I'm currently building the big Polar Lights kit and caught the Godzilla bug.

Thanks!


----------



## razorwyre1 (Jan 28, 2004)

take a look at kaiju modeler. (have a drool cup handy) 
be warned: godzilla kits are very often VERY expensive. 

also the website kaijukits.com is great for knowing whats out there. 

finally go over to the clubhouse forum and check out the "stomping grounds" sub-forum.


----------



## robiwon (Oct 20, 2006)

Great suggestions from razorwyre1. I have built a number of resin and vinyl Godzilla kits, mostly for a collector years ago. I only have one in my collection right now, a Kaiyodo. I would love to get more but the prices are just too astronomical for me. I whish someone stateside would pick up a license for them. Heck, I would even go for a nice kit of the Mathew Broderick Godzilla! The movie was not great, but I liked the creature!

My Kaiyodo-









http://img.photobucket.com/albums/v606/directorcass/600.jpg
http://img.photobucket.com/albums/v606/directorcass/601.jpg
http://img.photobucket.com/albums/v606/directorcass/599.jpg


I know the original Polar Lights was working on the American version years ago but it never came to be. Some resin copies of it showed up the bay a while ago.

Hey, R2! How about a follow up to this!


----------



## wolfman66 (Feb 18, 2006)

You can still nab some of the billiken Godzillas like the 62 on ebay for $89.00 and shipping or try www.modelmansion.com or www.xofacto.com I know both dealers get godzilla kits in from time to time and are reasonable with their prices:dude:.


----------



## Baragon (Apr 11, 2009)

I met Matt from Kaiju Modeler at the last Wonderfest, real nice guy and he had some beautiful kits for sale.
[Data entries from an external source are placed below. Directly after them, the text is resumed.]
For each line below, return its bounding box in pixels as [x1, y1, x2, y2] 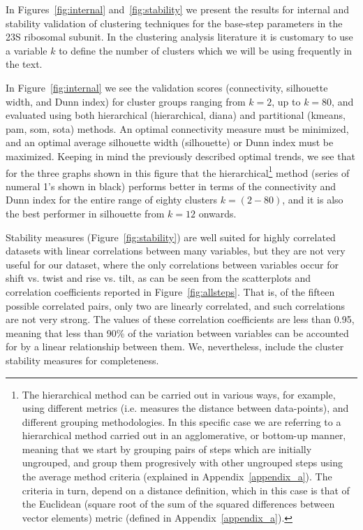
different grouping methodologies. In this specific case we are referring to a [22, 414, 341, 429]
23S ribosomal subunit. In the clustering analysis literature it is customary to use [6, 29, 353, 44]
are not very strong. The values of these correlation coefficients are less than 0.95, [6, 312, 355, 327]
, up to [272, 94, 301, 108]
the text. [6, 57, 43, 71]
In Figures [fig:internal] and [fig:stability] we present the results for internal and [6, 2, 350, 16]
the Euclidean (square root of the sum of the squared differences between [22, 496, 335, 511]
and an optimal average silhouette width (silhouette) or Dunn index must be [6, 135, 334, 150]
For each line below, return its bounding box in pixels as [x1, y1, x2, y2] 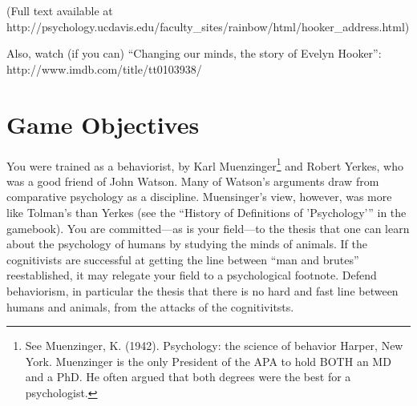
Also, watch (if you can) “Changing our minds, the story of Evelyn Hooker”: [6, 45, 382, 62]
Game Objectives [6, 107, 200, 140]
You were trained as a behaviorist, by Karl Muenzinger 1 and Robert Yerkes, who [6, 155, 404, 174]
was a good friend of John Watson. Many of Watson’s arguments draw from [6, 172, 379, 189]
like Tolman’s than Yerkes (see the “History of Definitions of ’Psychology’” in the [6, 203, 407, 220]
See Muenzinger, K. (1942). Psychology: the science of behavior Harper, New [25, 337, 403, 354]
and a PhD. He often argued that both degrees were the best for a [25, 368, 351, 385]
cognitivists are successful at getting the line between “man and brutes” [6, 251, 359, 267]
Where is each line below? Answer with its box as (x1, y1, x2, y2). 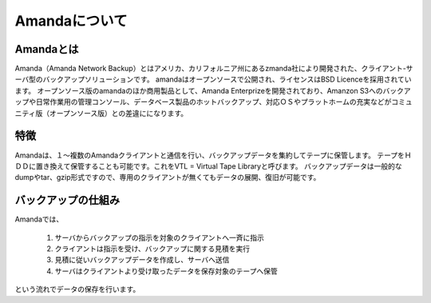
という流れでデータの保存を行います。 (14, 285, 140, 294)
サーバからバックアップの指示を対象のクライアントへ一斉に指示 (54, 233, 265, 242)
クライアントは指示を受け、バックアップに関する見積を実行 (54, 244, 251, 253)
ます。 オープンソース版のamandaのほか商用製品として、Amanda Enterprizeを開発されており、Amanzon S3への (14, 86, 383, 95)
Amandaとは (14, 42, 79, 56)
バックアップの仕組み (14, 193, 120, 207)
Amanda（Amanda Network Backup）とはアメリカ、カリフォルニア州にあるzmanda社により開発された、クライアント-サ (14, 64, 413, 74)
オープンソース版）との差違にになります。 (49, 108, 188, 118)
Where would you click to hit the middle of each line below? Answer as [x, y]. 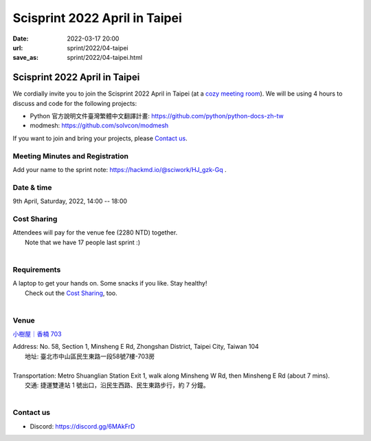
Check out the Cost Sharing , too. [71, 293]
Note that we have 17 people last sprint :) [83, 242]
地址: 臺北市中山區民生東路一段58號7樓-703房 [90, 356]
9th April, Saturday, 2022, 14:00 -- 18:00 [70, 201]
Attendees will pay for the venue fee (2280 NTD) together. [95, 233]
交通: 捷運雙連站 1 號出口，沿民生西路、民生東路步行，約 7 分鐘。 [117, 385]
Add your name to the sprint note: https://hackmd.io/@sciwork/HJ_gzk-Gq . [120, 169]
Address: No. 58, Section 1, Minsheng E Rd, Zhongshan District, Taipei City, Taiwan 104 [136, 347]
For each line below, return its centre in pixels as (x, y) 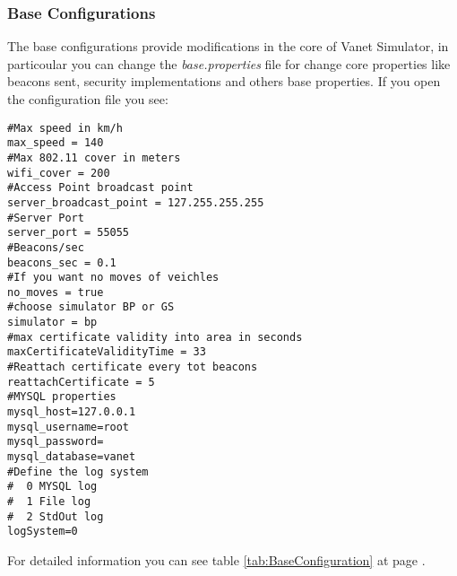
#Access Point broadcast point (100, 188)
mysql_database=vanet (72, 457)
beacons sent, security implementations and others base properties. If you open (224, 81)
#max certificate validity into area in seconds (155, 337)
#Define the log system (78, 471)
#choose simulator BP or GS (91, 307)
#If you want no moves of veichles (113, 278)
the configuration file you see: (88, 99)
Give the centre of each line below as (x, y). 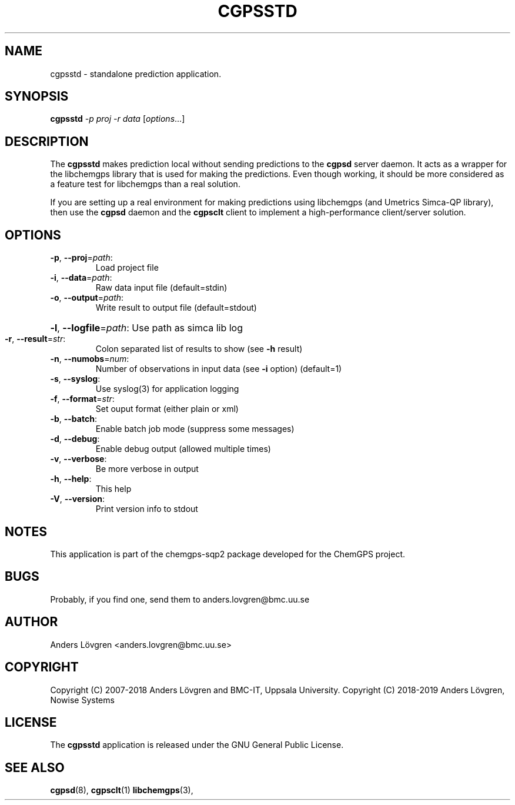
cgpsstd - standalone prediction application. (136, 74)
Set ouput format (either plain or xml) (167, 409)
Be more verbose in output (147, 469)
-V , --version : (78, 499)
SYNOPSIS (37, 97)
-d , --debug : (75, 439)
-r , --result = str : (35, 339)
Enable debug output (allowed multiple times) (183, 449)
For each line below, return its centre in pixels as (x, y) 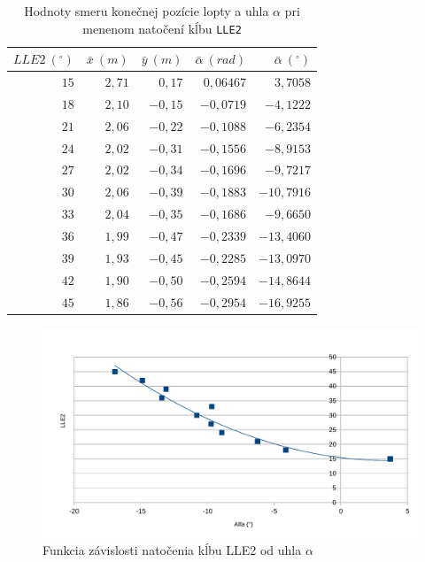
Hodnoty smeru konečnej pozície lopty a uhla (147, 11)
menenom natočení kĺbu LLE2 (162, 28)
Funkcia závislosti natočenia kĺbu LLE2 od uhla (172, 549)
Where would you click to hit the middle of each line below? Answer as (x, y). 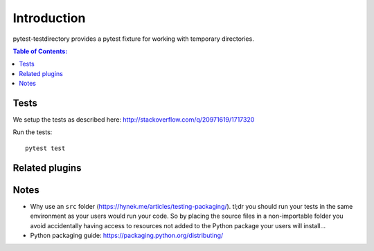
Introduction (49, 18)
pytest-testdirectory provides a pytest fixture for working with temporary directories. (133, 39)
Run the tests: (33, 132)
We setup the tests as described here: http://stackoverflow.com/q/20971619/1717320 (134, 120)
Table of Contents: (40, 51)
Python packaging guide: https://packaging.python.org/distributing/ (127, 235)
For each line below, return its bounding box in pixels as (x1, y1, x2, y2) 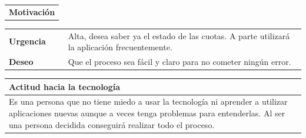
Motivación (9, 5, 55, 18)
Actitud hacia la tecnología (9, 80, 120, 92)
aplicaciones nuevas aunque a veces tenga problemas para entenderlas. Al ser (9, 107, 285, 119)
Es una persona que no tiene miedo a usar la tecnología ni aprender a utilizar (9, 95, 288, 108)
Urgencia (9, 35, 46, 47)
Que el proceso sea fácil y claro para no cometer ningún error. (68, 56, 291, 68)
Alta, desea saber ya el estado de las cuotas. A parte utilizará (68, 29, 290, 42)
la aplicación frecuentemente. (68, 41, 172, 53)
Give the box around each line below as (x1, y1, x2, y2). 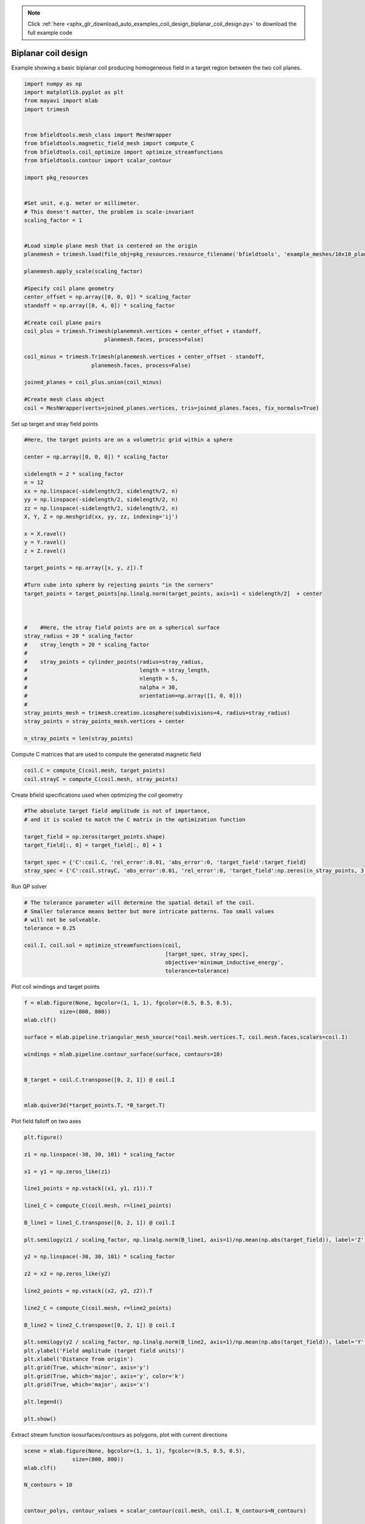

I think he will be at G-Fest in Chicago, July 15 - 17.

John


----------



## rhinooctopus (May 22, 2011)

*Godzilla kits*



James Tiberius said:


> Hey guys, I"ve been searching for some vinyl or resin Godzilla models and haven't had much success finding a vendor who isn't a recaster on ebay.
> 
> Does anybody have any idea where I should start looking?
> 
> ...


I frequently see the Billiken vinyl '62 Godzilla ("King Kong VS Godzilla") on Ebay that are the "REAL THING". (If it's listed by someone in Thailand though, BEWARE of RECAST!) Keep an eye out for one. They aren't that expensive.


----------



## wolfman66 (Feb 18, 2006)

Here's a 62 billiken Godzilla original on ebay now:dude:
http://cgi.ebay.com/Vintage-Billike...432?pt=LH_DefaultDomain_0&hash=item5ad48a59f8


----------



## Facto2 (Nov 16, 2010)

For the Billikens, check out AFM # 49 on page 17, lower right hand corner. Only one I forgot to list was the Godzilla 65.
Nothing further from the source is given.